Susan Link wollte wissen: Ist die neue Bonpflicht reine Papierverschwendung oder eine dringende Notwendigkeit, um den Steuerbetrug zu unterbinden? Als puren Müll erachtet den Bon Journalistin Alicia Anker. Als dringlich dagegen erachtet Edmund Stoiber die Einführung der Bonpflicht, aber nur in einer Hinsicht: „Wir haben ein Problem zu lösen und das heißt: Steuerhinterziehung.“ Prof. Werner Jann pflichtete ihm bei: „Weil der Einzelhandel es nicht geschafft, führten wir die Bonpflicht ein.“ Seine Zahlen aus dem europäischen Ausland: „Seit der Einführung nimmt Österreich 670 Millionen Euro mehr ein pro Jahr. Dem deutschen Staat entgingen bisher jährlich zehn Milliarden Euro an Steuereinnahmen.“

Unternehmer Thelen kritisierte scharf: „Wir bekommen noch nicht mal ein 5G-Netzt hin, aber drucken jetzt Bons auf Papier. Der Bon löst eine Depression aus.“ Stephan Grünewald beschreibt die Gefühlslage der Deutschen an der Bäckereikasse: „Warum regt das die Menschen so auf?“ Erklärung: „Die Menschen fühlen sich ausgebremst, wenn unser Leben so durchreglementiert wird, sie fühlen sich wie ausgebremst mit so einem Zettel.“

Braucht es all diese Gesetze?

Grünewald: „Gesetze sind wichtig, sonst herrscht Willkür. Aber unser Paragraphengestrüpp hat oft kafkaeske Auswirkungen.“ Grünewald folgert aus seinen Umfragen: „Es gibt eine Bürokratiefeindlichkeit, die zur Demokratiefeindlichkeit werden kann.“

Verhindert Bürokratie den Fortschritt?

Muss der Staat bei gigantischen Großprojekten wie Stuttgart 21, Bahntrassen oder Baumaßnahmen wie dem Emscherprojekt auf den Schutz von 500 Arten Rücksicht nehmen, weil Gesetze es vorsehen? Aus der Sicht der Ökonomen sind Umsiedlungen der Kröten oder Käfer überzogen.

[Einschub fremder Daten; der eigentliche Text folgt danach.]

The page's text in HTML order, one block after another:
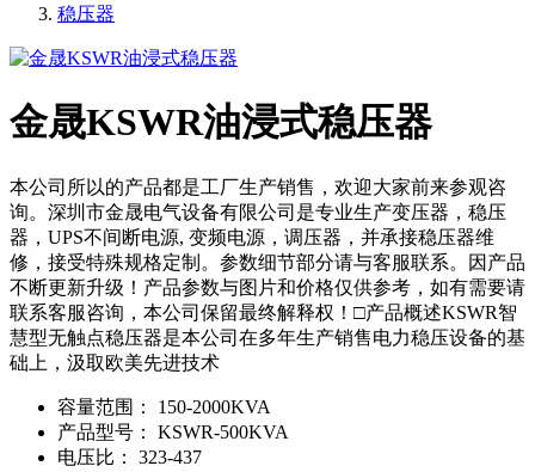
稳压器
金晟KSWR油浸式稳压器
本公司所以的产品都是工厂生产销售，欢迎大家前来参观咨
询。深圳市金晟电气设备有限公司是专业生产变压器，稳压
器，UPS不间断电源, 变频电源，调压器，并承接稳压器维
修，接受特殊规格定制。参数细节部分请与客服联系。因产品
不断更新升级！产品参数与图片和价格仅供参考，如有需要请
联系客服咨询，本公司保留最终解释权！□产品概述KSWR智
慧型无触点稳压器是本公司在多年生产销售电力稳压设备的基
础上，汲取欧美先进技术
容量范围：
150-2000KVA
产品型号：
KSWR-500KVA
电压比：
323-437

Stoiber sagt: „Viele Projekte werden nicht fertig, weil es zig Bürgerinitiativen gibt, wir kommen dann an die Grenzen der Handlungsfähigkeit des Staates heran durch Verzögerung.“

Warum ist Bürokratie so negativ belegt?

Weil sie kontrovers empfunden wird, meinen die Talkgäste. Thelen sagt, Bürokratie habe ihre guten Seiten, weil sie regelt. Aber sie sei das größte Hindernis für Gründer. „Wir schaden unserem Land und unserer Wirtschaft.“ Stoiber hält dagegen: „Sie gibt auch ein Stück Freiheit, weil durch die Gesetze Freiraum entsteht.“ Grünewald fasst zusammen: „Die Bürger haben eine Hassliebe zu ihr: Sie ist Fluch und Kontrollversprechen zugleich.“ 

Am Ende der kurzweiligen Runde einigte man sich darauf: Weniger ist mehr, Absurdes braucht kein Mensch. Ein neues „Maßnahmengesetzvorbereitungsgesetz“ ist ein angsteinflößendes Wortgebilde, und kein Bürger will von der Wiege bis zur Bare Formulare, Formulare.